Sensing the Spirit

 

Sounding Heaven and Earth: new voices in prayer, edited by David Grubb

186pp, £12.99, Canterbury Press/The Spire Trust

Vespers: contemporary American poems of religion and spirituality,

edited by Virgil Suarez and Ryan G. Van Cleave

160pp, $19.95, University of Iowa Press

 

 

The Canterbury Press book has a handsome, pleasing format, which is good to live with; a feature of all the anthologies with this imprint. Sounding Heaven and Earth seeks to be an aid to spiritual insight and exploring faith at secondary school level, but its richness will have appeal in many other spheres, both corporate and personal. This richness is varied in genre; liberal and hospitable in character. For me, the heart of the book is the section of anonymous comments on prayer and spirituality made by contributors to the anthology per se in answer to a set of editorial questions. These honest, perceptive comments constitute an extremely appealing and accessible introduction to human response to the Divine; one which is formative and immensely encouraging.
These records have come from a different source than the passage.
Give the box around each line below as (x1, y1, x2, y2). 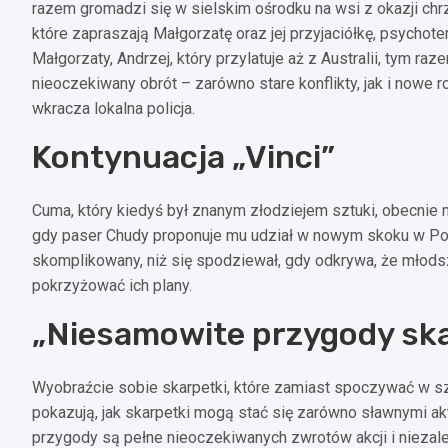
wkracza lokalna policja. (32, 98, 195, 118)
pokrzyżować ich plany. (32, 275, 192, 295)
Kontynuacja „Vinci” (32, 137, 335, 176)
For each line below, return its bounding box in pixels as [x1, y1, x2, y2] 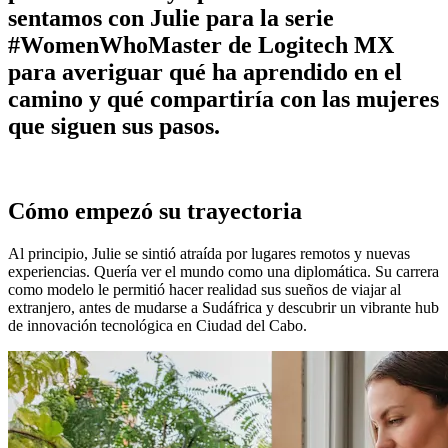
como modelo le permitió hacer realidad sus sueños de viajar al [8, 280, 401, 298]
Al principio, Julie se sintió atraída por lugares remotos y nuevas [8, 244, 410, 262]
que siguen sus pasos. [8, 112, 220, 139]
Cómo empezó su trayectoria [8, 197, 302, 224]
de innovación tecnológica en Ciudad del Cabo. [8, 316, 307, 334]
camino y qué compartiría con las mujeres [8, 85, 439, 112]
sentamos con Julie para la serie [8, 4, 334, 31]
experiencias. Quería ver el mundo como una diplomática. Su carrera [8, 262, 439, 280]
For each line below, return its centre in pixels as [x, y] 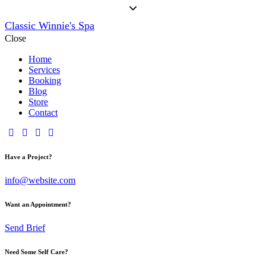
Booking [45, 80]
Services [44, 69]
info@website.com [40, 180]
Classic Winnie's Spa [50, 25]
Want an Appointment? [38, 204]
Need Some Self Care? [37, 251]
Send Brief [25, 227]
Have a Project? [28, 156]
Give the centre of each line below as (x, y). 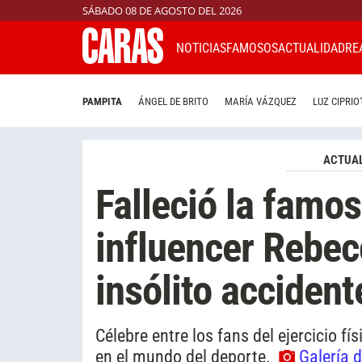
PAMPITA (102, 102)
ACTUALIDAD (311, 48)
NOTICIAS (201, 48)
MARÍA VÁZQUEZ (261, 102)
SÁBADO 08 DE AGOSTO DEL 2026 (162, 11)
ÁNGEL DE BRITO (173, 102)
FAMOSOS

By and large what we have here is lived-out experience in the received Christian tradition by diverse, thoroughly contemporary minds.

 

Two other main sections in the book are ‘Prayers’ and ‘Poetry’. The latter category includes Tony Lucas’ ‘Stations of the Cross’ poems written in response to paintings by E. Charlotte Wright, which are illustrated at the centre of the book. Both sections have been very carefully selected and do not overspill. Discussion is also stimulated by the section of stories or ‘situations’ entitled ‘Points of Light’. They include an essay on the ‘Quiet Garden’ movement by Mollie Robinson which adds considerably to the book’s value and scope. By and large, performance genres such as dance, theatre and music are given limited attention, though their existence is acknowledged. For an overview of the arts, in a Christian context, there is still a lot to commend Arts, Artists and Thinkers, a basically Catholic symposium edited by John M. Todd [Longmans, Green] in 1958, though this is neither aimed at the education sector nor contains creative material. Probably wisely, Sounding Heaven and Earth is concerned solely with Christianity; other faiths could merit another book.

 

 

 

I like the initial epigraph to the Vespers anthology, a quotation from Proust: ‘It is always an invisible belief that sustains the edifice of our sensory world and deprived of which it totters.’

 

The excellent Editor’s Note describes the intention as ‘a meditation on who, what, and why we are.’ ‘At the root of every religion’, it says, ‘is the premise that an individual can connect profoundly with a reality that is somehow beyond the personal, limited self and yet part of it as well.’ But the aim is not purely pietistic or theoretical. It concerns ‘the meaning of life’ and ‘the existence of evil, suffering and death’. It stems from poets’ experience of the here and now tangible world and the interconnection of the spiritual consciousness with everyday, challenging, busy, very often urban, life. The poet with his inner life and links with the natural world can be a mediator of wholeness. ‘This book’, the editors say, ‘can save your life ... In echoing the thoughts, concerns and fears that linger in our souls, we realize that we’re ... never truly alone, that even in the face of darkness the world is unsilent, beautiful and joyous.’ Of this rich collection I will mention only the lean, austerely inscribed phrases of R.T. Smith’s poem ‘Illumination’, in which ‘two tendrils / of wisteria // have scrolled / their green fervour / into the weave of a wicker // deck chair // ...Brother ... come home’; and Martha Serpas’ ‘As If There Were Only One’:

 

     Augustine said, God loves each one of us as if

     there were only one of us, but I hadn’t believed him.

 

     And God put me down on the steps with my coffee

     and my cigarettes. And although I still

 

     could not eat or sleep, that evening

     and that morning were my first day back.

 

Serpas’ poem was initially published in Image: a journal of the arts and religion [http://www.imagejournal.org/], a magazine likely to appeal to Vespers readers and contributors in general.

 

Both books reviewed here can be commended highly, and might be set alongside Journey to the Light, edited by Linda Jones and Sophie Stanes [Darton, Longman & Todd], an outstanding compilation of poems and essays on the loss of faith and working through it, including contributions by well known figures in public life.